(Entries taken from a collection)
━━━━━━
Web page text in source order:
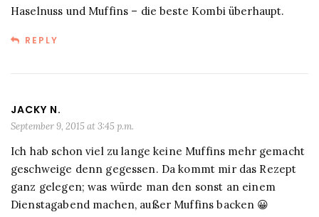
Haselnuss und Muffins – die beste Kombi überhaupt.
REPLY
JACKY N.
September 9, 2015 at 3:45 p.m.
Ich hab schon viel zu lange keine Muffins mehr gemacht
geschweige denn gegessen. Da kommt mir das Rezept
ganz gelegen; was würde man den sonst an einem
Dienstagabend machen, außer Muffins backen 😀
━━━━━━
**Problem description**. The number alone, please: how many lines in the data contain the string "Muffins"?

**Exercise answer**. 3